WHAT THE TASK ASKS: When a line in the data below includes "Avec", pick it out and copy it.

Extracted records
----
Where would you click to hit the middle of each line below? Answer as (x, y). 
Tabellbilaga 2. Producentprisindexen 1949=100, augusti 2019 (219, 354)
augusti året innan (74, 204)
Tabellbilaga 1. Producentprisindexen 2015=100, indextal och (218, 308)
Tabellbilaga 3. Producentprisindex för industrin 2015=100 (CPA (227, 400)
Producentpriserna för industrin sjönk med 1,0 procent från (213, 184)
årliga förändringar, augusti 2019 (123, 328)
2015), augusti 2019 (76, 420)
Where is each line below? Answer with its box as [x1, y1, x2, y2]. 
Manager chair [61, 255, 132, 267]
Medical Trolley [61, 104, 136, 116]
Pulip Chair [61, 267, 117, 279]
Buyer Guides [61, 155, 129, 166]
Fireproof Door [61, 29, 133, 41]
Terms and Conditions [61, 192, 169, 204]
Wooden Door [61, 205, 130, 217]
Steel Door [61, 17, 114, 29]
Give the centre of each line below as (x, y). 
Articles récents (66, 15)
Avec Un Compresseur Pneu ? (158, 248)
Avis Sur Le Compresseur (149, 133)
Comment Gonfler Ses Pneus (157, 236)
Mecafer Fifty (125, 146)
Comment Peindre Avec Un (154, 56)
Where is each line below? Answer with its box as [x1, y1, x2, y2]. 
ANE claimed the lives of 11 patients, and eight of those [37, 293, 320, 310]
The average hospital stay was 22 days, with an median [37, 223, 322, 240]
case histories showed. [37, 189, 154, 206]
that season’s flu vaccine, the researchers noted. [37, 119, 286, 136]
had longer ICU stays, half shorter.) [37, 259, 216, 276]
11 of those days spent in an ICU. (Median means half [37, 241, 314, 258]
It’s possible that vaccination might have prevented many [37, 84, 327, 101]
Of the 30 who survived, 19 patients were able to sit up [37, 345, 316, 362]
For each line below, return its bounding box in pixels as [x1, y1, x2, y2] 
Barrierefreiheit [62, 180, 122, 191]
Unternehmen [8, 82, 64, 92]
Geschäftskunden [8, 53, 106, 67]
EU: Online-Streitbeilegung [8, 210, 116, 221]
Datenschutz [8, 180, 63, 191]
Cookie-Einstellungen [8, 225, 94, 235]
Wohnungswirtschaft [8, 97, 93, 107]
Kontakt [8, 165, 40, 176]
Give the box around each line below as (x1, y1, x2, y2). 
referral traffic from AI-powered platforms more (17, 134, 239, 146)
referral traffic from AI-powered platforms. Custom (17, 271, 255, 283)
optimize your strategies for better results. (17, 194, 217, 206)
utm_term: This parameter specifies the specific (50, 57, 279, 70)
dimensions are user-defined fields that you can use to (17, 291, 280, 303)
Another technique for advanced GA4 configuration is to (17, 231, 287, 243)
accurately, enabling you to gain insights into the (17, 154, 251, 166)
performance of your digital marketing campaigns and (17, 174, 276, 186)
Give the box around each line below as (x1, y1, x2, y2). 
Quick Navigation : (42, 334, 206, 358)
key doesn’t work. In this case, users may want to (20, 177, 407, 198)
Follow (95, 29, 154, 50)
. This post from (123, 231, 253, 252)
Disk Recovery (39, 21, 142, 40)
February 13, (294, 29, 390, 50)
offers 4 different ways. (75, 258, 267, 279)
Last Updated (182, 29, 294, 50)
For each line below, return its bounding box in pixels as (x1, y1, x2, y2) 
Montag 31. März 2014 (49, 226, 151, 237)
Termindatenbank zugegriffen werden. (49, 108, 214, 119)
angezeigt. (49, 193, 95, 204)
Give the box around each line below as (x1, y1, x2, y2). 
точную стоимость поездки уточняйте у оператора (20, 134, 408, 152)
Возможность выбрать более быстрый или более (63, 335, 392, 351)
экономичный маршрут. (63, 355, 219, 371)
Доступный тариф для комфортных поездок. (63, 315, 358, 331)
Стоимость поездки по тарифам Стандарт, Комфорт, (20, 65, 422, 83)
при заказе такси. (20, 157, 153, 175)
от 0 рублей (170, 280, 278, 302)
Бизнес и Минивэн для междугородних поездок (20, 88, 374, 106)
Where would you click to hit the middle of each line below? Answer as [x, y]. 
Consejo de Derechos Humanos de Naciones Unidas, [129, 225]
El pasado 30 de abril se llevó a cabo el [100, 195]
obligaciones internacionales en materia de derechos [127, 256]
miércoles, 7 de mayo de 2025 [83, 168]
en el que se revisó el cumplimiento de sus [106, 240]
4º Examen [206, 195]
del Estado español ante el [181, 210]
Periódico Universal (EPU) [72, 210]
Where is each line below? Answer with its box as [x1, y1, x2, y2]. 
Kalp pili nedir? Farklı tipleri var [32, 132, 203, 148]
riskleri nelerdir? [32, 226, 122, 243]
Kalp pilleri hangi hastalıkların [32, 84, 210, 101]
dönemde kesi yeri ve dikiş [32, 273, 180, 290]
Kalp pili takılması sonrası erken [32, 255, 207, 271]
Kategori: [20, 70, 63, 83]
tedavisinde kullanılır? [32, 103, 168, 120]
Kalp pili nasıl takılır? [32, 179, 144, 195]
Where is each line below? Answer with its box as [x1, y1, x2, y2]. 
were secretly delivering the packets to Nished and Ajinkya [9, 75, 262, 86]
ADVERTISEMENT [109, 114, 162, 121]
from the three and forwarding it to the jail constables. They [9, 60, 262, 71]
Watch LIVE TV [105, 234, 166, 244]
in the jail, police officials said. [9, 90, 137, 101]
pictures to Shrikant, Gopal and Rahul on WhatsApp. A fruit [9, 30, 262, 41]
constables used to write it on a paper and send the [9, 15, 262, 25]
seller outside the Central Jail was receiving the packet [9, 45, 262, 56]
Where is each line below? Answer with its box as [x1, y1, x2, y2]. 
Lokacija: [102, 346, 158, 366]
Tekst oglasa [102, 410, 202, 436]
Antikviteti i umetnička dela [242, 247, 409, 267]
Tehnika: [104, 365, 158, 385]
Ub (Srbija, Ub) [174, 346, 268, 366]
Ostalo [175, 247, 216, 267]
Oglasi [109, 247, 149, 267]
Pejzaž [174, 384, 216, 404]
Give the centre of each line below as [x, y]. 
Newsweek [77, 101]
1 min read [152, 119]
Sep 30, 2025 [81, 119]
----
SOLUTION TO THIS EXERCISE:
Avec Un Compresseur Pneu ? (158, 248)
Comment Peindre Avec Un (154, 56)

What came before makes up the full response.